> Task instructions:
This exercise asks for an exact copy of every entry below, with pictures omitted.

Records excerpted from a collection
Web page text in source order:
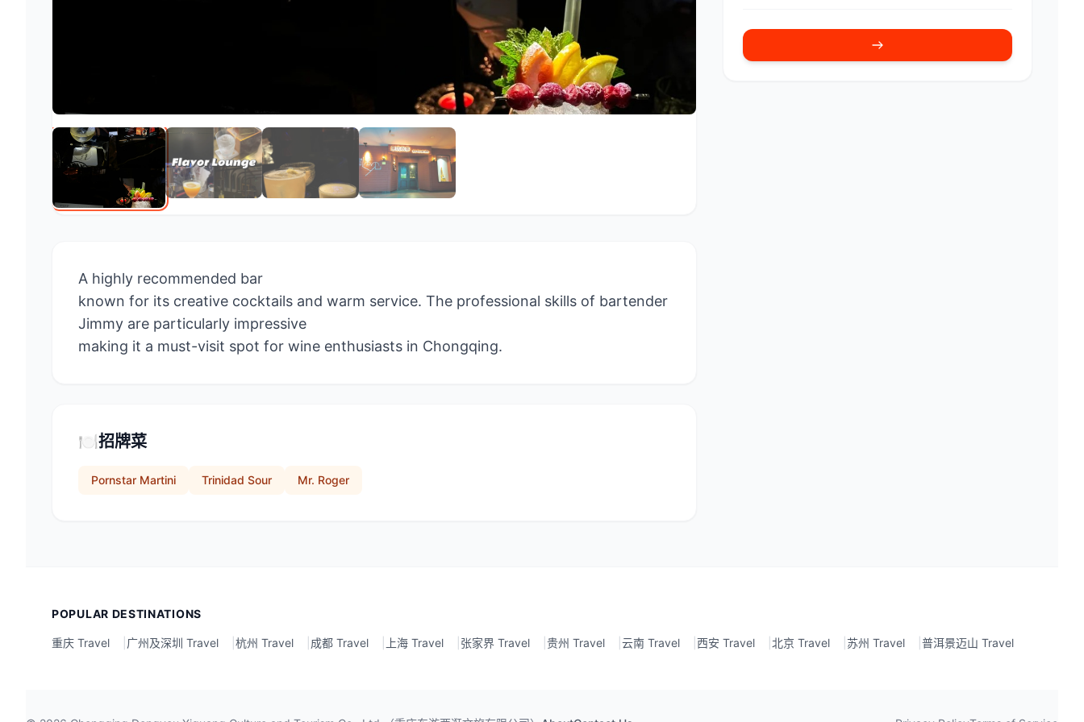
A highly recommended bar
known for its creative cocktails and warm service. The professional skills of bartender
Jimmy are particularly impressive
making it a must-visit spot for wine enthusiasts in Chongqing.
🍽️招牌菜
Pornstar Martini Trinidad Sour Mr. Roger
POPULAR DESTINATIONS
重庆 Travel 广州及深圳 Travel 杭州 Travel 成都 Travel 上海 Travel 张家界 Travel 贵州 Travel 云南 Travel 西安 Travel 北京 Travel 苏州 Travel 普洱景迈山 Travel
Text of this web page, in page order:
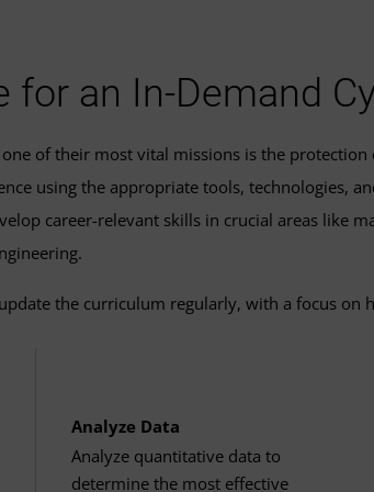
Capstone (3 Credits, CYOP 690)
to Cloud Computing
and Technologies (3 Credits, CLCS 615)
Engineering for Cloud Computing (3 Credits,
Management & Policy
512 GB or higher
monitor: 13" or higher
1280×720 (HD) or higher
Keyboard, mouse/trackpad, camera,
Internet connection: Ethernet or Wi-Fi
for thegraduate certificate in cyber
degree program.
for an In-Demand
of their most vital missions is the
using the appropriate tools, technologies,
career-relevant skills in crucial areas like
the curriculum regularly, with a focus on
Analyze Data
Analyze quantitative data to
determine the most effective

> Output below:
Web page text in source order:
A highly recommended bar
known for its creative cocktails and warm service. The professional skills of bartender
Jimmy are particularly impressive
making it a must-visit spot for wine enthusiasts in Chongqing.
🍽️招牌菜
Pornstar Martini Trinidad Sour Mr. Roger
POPULAR DESTINATIONS
重庆 Travel 广州及深圳 Travel 杭州 Travel 成都 Travel 上海 Travel 张家界 Travel 贵州 Travel 云南 Travel 西安 Travel 北京 Travel 苏州 Travel 普洱景迈山 Travel
Text of this web page, in page order:
Capstone (3 Credits, CYOP 690)
to Cloud Computing
and Technologies (3 Credits, CLCS 615)
Engineering for Cloud Computing (3 Credits,
Management & Policy
512 GB or higher
monitor: 13" or higher
1280×720 (HD) or higher
Keyboard, mouse/trackpad, camera,
Internet connection: Ethernet or Wi-Fi
for thegraduate certificate in cyber
degree program.
for an In-Demand
of their most vital missions is the
using the appropriate tools, technologies,
career-relevant skills in crucial areas like
the curriculum regularly, with a focus on
Analyze Data
Analyze quantitative data to
determine the most effective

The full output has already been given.